══ Material shown ══
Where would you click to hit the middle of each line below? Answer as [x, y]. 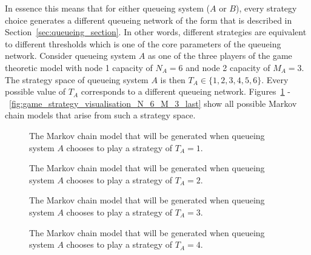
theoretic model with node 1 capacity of [79, 67]
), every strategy [266, 8]
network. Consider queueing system [71, 56]
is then [173, 79]
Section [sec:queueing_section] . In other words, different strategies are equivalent [156, 32]
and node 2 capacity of [228, 67]
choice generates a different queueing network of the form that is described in [149, 20]
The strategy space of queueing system [77, 79]
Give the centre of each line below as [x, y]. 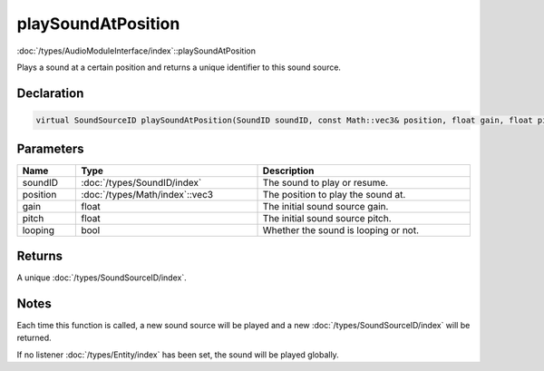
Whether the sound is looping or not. [341, 230]
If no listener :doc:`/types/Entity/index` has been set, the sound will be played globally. [178, 355]
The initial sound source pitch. [327, 219]
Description [288, 171]
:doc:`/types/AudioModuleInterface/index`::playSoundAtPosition [136, 51]
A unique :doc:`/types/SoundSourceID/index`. [102, 278]
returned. [34, 338]
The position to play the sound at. [334, 195]
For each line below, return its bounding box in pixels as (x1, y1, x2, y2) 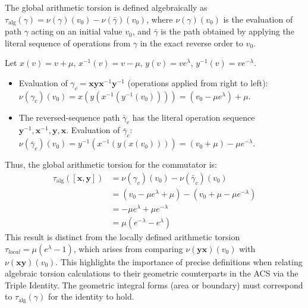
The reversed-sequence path (18, 111, 120, 123)
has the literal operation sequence (132, 111, 255, 123)
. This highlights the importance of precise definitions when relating (55, 255, 303, 268)
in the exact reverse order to (140, 36, 243, 49)
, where (146, 12, 173, 25)
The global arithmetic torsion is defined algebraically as (5, 1, 208, 13)
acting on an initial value (31, 25, 122, 37)
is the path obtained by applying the (161, 25, 294, 37)
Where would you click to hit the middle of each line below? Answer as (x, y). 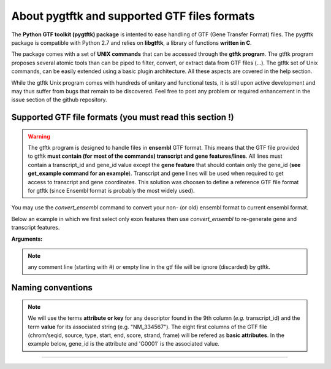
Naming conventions (52, 288)
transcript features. (36, 228)
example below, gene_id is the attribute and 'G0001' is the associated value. (124, 344)
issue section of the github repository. (59, 100)
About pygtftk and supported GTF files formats (133, 16)
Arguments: (27, 239)
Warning (39, 136)
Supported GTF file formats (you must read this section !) (123, 118)
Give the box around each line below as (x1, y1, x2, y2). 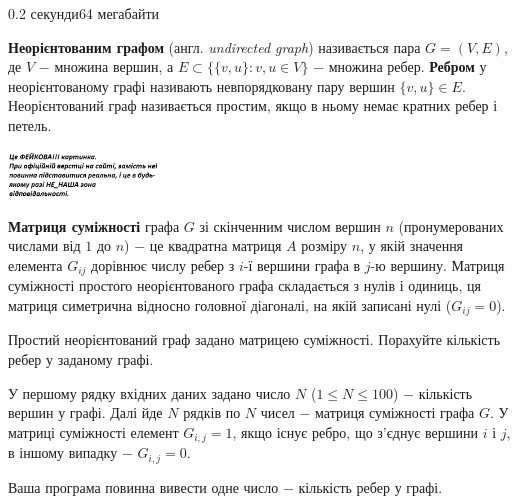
═══
Respond with the exact lines above running from the one containing "Whether the sound" to the one containing "For each line", both ends kept and no pictures included.

Whether the sound is looping or not. [341, 230]
If no listener :doc:`/types/Entity/index` has been set, the sound will be played globally. [178, 355]
The initial sound source pitch. [327, 219]
Description [288, 171]
:doc:`/types/AudioModuleInterface/index`::playSoundAtPosition [136, 51]
A unique :doc:`/types/SoundSourceID/index`. [102, 278]
returned. [34, 338]
The position to play the sound at. [334, 195]
For each line below, return its bounding box in pixels as (x1, y1, x2, y2) 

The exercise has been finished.